Mazet non vuole lasciare nulla al caso, nonostante i grandi risultati ottenuti chiede altri miglioramenti al suo team: «Quando arrivai in Norvegia, guardai le percentuali e vidi che la maggior parte della squadra sparava più o meno con l’84%. Martin (Fourcade, ndr) era all’88%. Così dovevamo migliorare per essere dei potenziali candidati al podio ogni settimana. Tutti sapevano cosa dovevamo fare. Negli ultimi quattro anni l’abbiamo fatto piuttosto bene. Johannes era all’89% lo scorso anno. Ma non possiamo rilassarci su questo, quando raggiungi il vertice, corri maggiori rischi di cadere. Quindi stiamo provando ad essere un po’ più efficienti.
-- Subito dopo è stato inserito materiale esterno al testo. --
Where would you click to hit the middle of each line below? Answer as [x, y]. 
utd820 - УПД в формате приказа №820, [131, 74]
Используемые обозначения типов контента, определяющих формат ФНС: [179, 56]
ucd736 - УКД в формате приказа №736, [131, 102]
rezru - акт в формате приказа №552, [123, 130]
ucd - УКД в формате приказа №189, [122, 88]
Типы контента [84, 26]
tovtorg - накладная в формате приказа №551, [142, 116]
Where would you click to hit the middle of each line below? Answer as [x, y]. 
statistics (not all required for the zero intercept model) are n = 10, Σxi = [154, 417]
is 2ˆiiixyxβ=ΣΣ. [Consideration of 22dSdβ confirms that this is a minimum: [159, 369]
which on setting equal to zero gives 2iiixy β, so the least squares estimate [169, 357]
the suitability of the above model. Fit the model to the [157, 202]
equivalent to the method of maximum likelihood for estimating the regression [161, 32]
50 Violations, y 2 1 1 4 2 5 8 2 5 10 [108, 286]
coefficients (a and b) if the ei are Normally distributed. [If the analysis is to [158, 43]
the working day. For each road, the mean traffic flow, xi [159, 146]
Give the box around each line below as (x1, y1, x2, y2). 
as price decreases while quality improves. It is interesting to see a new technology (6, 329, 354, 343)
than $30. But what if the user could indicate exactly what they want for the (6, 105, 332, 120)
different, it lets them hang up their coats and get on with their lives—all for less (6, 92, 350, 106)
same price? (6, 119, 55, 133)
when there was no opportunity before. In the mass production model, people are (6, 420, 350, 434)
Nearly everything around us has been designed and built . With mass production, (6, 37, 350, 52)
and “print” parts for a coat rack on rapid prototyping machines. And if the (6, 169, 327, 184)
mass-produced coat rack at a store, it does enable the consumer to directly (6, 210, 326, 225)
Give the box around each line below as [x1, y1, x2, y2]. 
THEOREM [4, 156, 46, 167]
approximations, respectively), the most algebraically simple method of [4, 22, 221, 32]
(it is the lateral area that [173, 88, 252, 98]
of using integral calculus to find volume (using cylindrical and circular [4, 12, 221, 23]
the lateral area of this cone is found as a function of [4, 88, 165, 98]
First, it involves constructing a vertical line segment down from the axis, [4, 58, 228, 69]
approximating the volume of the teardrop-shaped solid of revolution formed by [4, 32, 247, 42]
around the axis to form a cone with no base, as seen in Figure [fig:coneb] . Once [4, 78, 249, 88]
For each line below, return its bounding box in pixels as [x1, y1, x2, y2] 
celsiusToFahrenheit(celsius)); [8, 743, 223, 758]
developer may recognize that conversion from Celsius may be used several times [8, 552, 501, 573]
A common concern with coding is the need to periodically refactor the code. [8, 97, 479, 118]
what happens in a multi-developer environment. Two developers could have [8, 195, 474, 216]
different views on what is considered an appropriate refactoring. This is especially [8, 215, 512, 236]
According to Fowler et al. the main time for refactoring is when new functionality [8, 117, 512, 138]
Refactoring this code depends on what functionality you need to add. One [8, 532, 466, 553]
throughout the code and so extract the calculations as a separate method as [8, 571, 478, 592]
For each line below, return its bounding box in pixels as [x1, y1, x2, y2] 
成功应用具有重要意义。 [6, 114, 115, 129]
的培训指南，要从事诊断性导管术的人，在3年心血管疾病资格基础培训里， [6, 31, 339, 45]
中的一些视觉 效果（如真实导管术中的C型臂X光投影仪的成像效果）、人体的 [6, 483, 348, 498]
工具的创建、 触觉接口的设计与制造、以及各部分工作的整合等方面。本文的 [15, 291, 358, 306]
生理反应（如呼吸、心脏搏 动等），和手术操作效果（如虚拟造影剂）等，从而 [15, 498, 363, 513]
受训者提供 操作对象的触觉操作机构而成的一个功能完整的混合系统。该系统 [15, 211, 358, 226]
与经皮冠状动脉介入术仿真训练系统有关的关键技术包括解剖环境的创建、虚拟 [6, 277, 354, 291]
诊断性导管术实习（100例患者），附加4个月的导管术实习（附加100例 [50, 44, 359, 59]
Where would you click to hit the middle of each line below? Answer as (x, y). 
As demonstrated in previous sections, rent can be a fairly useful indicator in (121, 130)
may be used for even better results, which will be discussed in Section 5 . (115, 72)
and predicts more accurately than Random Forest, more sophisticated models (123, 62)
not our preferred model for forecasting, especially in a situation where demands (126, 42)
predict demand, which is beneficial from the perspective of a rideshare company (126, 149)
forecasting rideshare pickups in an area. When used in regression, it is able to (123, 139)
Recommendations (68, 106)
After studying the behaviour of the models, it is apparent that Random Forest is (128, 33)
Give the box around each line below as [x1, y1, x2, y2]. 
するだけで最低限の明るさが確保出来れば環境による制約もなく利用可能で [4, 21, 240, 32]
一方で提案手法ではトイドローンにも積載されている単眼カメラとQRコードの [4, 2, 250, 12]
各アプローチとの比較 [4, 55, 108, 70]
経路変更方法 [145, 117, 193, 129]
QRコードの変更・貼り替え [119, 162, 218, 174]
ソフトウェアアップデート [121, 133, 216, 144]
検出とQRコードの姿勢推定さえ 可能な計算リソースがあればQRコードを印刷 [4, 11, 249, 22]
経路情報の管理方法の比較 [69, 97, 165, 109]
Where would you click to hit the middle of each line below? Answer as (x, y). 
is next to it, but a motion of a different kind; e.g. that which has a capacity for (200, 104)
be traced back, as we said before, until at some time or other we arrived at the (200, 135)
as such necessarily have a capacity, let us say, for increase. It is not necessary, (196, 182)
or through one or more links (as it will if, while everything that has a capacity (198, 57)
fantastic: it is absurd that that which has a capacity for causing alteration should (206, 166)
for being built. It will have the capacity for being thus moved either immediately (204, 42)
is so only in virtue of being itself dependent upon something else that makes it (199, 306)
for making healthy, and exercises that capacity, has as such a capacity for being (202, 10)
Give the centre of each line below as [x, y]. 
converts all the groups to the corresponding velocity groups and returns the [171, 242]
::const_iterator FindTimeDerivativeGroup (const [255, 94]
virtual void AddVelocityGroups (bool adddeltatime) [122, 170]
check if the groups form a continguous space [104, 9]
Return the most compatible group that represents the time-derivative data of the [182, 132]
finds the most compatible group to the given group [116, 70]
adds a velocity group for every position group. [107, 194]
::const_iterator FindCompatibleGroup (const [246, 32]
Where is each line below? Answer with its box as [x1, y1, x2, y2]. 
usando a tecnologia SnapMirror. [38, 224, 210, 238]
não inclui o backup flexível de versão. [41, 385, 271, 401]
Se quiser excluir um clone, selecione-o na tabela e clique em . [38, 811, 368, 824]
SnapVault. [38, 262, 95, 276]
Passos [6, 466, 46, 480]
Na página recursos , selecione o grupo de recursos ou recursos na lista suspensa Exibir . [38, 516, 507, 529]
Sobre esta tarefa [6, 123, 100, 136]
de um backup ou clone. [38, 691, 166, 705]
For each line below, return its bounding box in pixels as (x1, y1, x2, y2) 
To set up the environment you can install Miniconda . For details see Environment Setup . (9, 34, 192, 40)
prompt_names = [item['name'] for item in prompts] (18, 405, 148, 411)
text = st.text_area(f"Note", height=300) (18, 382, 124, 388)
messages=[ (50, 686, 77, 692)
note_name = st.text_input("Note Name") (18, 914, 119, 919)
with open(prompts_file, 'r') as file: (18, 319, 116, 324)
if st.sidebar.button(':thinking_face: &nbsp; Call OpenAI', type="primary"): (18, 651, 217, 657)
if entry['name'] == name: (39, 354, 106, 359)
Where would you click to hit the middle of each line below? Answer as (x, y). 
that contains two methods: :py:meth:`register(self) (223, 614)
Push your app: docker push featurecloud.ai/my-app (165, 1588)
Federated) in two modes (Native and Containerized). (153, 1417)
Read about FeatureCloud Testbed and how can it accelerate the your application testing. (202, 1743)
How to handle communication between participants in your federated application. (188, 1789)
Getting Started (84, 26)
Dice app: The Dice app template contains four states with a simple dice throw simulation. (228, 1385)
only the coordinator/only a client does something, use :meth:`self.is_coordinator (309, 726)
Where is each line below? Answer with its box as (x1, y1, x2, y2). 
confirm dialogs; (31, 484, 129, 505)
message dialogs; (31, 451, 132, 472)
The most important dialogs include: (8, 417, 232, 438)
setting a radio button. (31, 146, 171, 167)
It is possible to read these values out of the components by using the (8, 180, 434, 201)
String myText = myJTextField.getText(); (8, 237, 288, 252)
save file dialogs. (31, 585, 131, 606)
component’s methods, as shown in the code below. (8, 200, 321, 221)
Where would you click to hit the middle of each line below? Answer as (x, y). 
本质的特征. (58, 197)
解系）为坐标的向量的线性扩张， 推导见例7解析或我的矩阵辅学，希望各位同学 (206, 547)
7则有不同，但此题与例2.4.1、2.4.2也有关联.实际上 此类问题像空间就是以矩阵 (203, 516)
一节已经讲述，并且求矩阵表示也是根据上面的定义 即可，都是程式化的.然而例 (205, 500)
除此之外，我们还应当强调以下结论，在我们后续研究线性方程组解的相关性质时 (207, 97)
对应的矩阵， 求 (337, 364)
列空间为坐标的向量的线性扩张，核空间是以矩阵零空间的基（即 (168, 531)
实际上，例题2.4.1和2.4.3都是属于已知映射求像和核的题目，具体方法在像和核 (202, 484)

Il mio obiettivo era che gli atleti si velocizzassero a terra, ma ora ho fatto un passo indietro perché non sono soddisfatto di come la squadra ha sparato al Blinkfestivalen. Gli atleti sono andati a tutto gas in pista, arrivando al poligono con troppa velocità e hanno faticato con i primi colpi. Abbiamo avuto un po’ di problemi lì. Così abbiamo fatto un piccolo passo indietro, ho messo il mio orologio in tasca ed ora siamo concentrati sul colpire i bersagli».

L’allenatore quarantaduenne parla poi della sua idea di tiro: «Voglio chegli atleti abbiano diverse abilità al tiro. Qualche volte devono essere veloci, in altre più lenti. Come nella mass start, è tutta strategia. A terra non vinci la gara, ma lì puoi perderla. Come sono solito dire loro, bisogna raggiungere i quarti di finale, le semifinali e la finale, che sarebbe l’ultimo poligono. In finale devi essere stabile; devi sparare velocemente se vuoi prendere la testa o se sei già primo, non devi correre troppo. Voglio che prendano delle decisioni, come se giocassero a poker. Sei all’ultimo tiro e devi prendere una decisione».

Una delle soddisfazioni più grandi per Mazet è arrivata da Johannes Bø, divenuto negli anni molto più costante al poligono: «Quello era il mio obiettivo con lui. Sapevo, guardandolo, che a volte tendeva a perdersi, sparando veloce e perdendo delle grandi opportunità. Ricordo nella sprint di Kontiolahti del 2018, Martin stava male e Johannes aveva la grande opportunità di prendere il pettorale giallo. Sparò come un pazzo in piedi, mancandone due, con uno avrebbe avuto il pettorale. Quel poligono avrebbe potuto cambiare la storia di quella stagione. Quel giorno avemmo una lunga chiacchierata, gli dissi che doveva essere più stabile. Quando vuoi essere il migliore al mondo, non puoi lasciare che succedano certe cose. Gli dissi: “Dici di voler essere uno dei migliori al mondo, allora comportanti come uno dei migliori al mondo”. Da lì ha cambiato il suo modo di pensare. Per me, da quel giorno, ha un obiettivo e sa cosa ci si aspetta».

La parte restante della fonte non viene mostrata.